L’Écho, 13 avril 2024, par Sophie Creuz
Caroline Lamarche célèbre les derniers mois de la vie d’une malade et d’une amitié, arrimées à la poésie.
Le pacte était le suivant : de part et d’autre de la maladie, Margarida l’amie alitée, isolée dans une unité de soins, et Caroline Lamarche, s’enverraient quotidiennement des poèmes. Manière de combattre la souffrance et l’incertain par la régularité de vers mesurés à l’aune d’une affection paisible, facilitée par la magie des smartphones.
Voix et vers caracolant au petit matin ou se laissant cueillir, frêles colchiques, dans le silence de la nuit. Apollinaire et la chimio, Verlaine et le chant du merle par-delà les bips-bips des machines stériles, font barrage, inspirés en cela par la vigueur du rossignol lançant ses trilles par-dessus les tranchées et les obus.

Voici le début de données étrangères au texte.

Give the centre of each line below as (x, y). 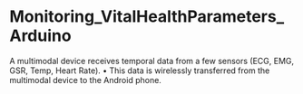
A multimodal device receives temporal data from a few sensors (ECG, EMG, (152, 61)
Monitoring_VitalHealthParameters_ (147, 17)
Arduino (40, 36)
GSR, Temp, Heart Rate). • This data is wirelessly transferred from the (140, 70)
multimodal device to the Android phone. (85, 80)
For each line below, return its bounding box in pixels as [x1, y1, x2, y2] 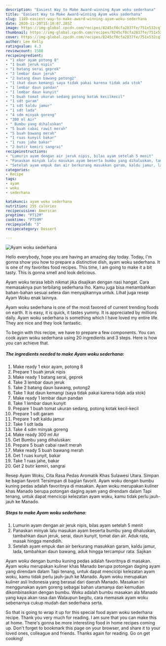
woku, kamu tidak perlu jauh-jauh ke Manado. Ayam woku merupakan [5, 574, 147, 580]
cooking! [5, 635, 24, 641]
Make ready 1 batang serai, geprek [12, 374, 83, 380]
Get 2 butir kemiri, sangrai [12, 463, 66, 469]
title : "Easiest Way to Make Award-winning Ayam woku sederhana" [5, 12, 142, 17]
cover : [5, 35, 19, 40]
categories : [5, 167, 30, 172]
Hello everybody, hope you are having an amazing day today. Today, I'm [5, 254, 152, 260]
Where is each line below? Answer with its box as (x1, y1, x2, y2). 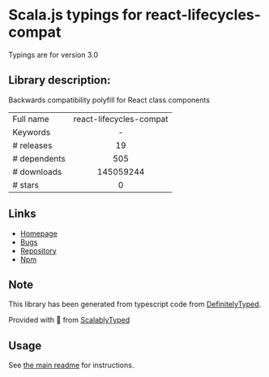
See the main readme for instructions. (8, 360, 134, 370)
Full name (12, 113, 50, 124)
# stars (12, 179, 39, 190)
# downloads (12, 166, 62, 177)
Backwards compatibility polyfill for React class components (8, 95, 211, 105)
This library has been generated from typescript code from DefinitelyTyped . (8, 299, 262, 310)
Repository (19, 245, 57, 255)
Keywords (12, 126, 51, 137)
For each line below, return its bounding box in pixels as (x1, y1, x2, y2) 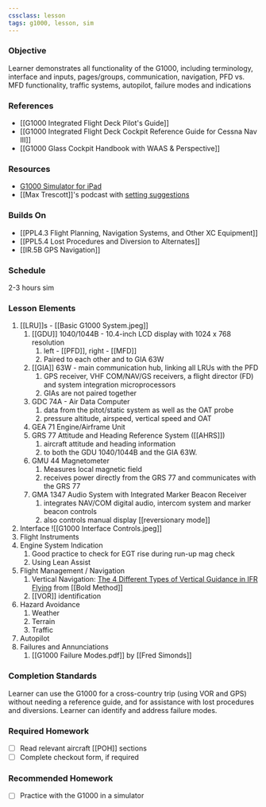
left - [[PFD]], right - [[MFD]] (43, 346, 137, 356)
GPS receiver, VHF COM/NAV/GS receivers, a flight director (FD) (43, 372, 254, 381)
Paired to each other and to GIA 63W (43, 355, 164, 365)
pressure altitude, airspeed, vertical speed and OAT (43, 414, 212, 423)
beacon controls (43, 507, 98, 517)
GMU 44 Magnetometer (31, 456, 110, 466)
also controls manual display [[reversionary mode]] (43, 515, 210, 525)
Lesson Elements (8, 302, 76, 314)
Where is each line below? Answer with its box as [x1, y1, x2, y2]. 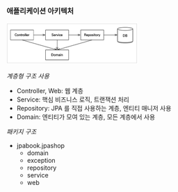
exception [26, 157, 56, 165]
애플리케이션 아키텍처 [6, 6, 74, 15]
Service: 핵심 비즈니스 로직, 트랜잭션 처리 [16, 95, 129, 104]
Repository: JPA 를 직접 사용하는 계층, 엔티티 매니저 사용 [16, 104, 172, 113]
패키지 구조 [6, 127, 37, 136]
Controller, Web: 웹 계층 [16, 87, 84, 95]
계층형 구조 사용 [6, 72, 50, 81]
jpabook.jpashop [16, 141, 65, 150]
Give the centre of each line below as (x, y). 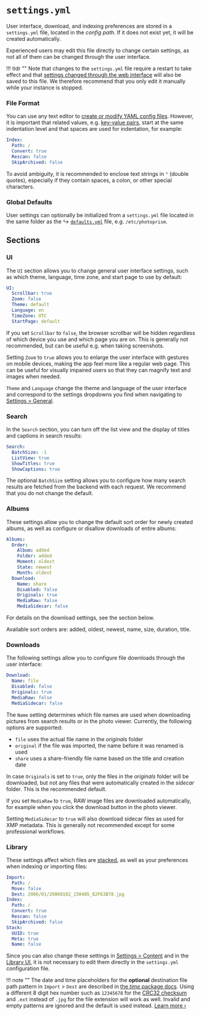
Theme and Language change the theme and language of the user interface (97, 388)
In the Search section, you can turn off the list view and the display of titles (98, 429)
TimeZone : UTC (29, 316)
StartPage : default (36, 321)
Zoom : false (27, 299)
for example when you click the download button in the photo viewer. (91, 807)
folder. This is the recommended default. (56, 789)
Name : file (25, 681)
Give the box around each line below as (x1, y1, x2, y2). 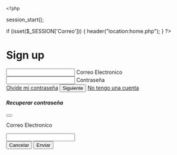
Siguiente (62, 85, 84, 91)
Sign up (6, 48, 45, 62)
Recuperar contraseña (6, 99, 64, 106)
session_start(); (6, 16, 45, 23)
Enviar (36, 142, 51, 148)
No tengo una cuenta (87, 84, 140, 91)
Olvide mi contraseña (6, 84, 58, 91)
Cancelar (9, 142, 30, 148)
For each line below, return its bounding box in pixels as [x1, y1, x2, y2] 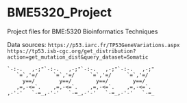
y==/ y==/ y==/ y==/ [22, 77, 146, 85]
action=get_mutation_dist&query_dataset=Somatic [7, 53, 149, 61]
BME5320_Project [7, 5, 112, 20]
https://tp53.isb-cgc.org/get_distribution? [7, 48, 136, 55]
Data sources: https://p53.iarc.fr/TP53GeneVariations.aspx [7, 40, 180, 48]
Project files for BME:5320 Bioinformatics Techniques [7, 27, 158, 35]

Armes inégales qui n’auront pas suffi.
Caroline Lamarche tisse un chant à ce combat essentiel et dérisoire, celui de Margarida s’accrochant jusqu’au bout à « la consolation de la création », luttant en « petit soldat joyeux » ; et se tient au cœur d’une forêt bruissante, par la pensée, au chevet de son amie. Pessoa dans la besace au côté de l’œuf dur. Manière d’être au monde pour celle qui en est exclue. La poésie n’a pas intimidé la mort au point de la faire reculer mais elle lui a tenu la dragée haute. Et de quelle manière.
Caroline Lamarche orchestre avec intensité et retenue ce carnet de résistance arrimé à tout ce qui frémit, bourdonne, chante, résiste : la tendresse, la beauté, l’attention au vivant sous toutes ses formes et sous toutes les latitudes. Car le combat est le même. Ce souci d’autrui unissait aussi les deux amies ; réfugiés jetés sur les routes et brutalement enfermés par notre police, nature en péril, animaux en voie de disparition, saccages, dénis, partout où on l’on se tourne. Partout, sauf dans ces pages de célébrations et d’effrois, d’éloges à la fragilité, à la douceur et à la force du lien.
Rituels du quotidien
La qualité des échanges entre la marcheuse et la gisante, la pudeur attentive de Caroline Lamarche, son talent à ourler d’ombre un trait de lumière, gardent Margarida sur la rive.
Cher instant je te vois, démontre, et il le faut, que l’ordonnance simple des rituels du quotidien, met en joue, à chaque instant, la destruction, par l’anarchie d’une modernité agressive, qui affole jusqu’à nos cellules.
Aucune existence n’est perdue si quelqu’un l’entend, avec cette justesse d’oreille qui voit, autant qu’elle entend, et la sauve, pour l’insérer en médaillon, au cœur d’un poème célébrant la vie par-delà les abysses.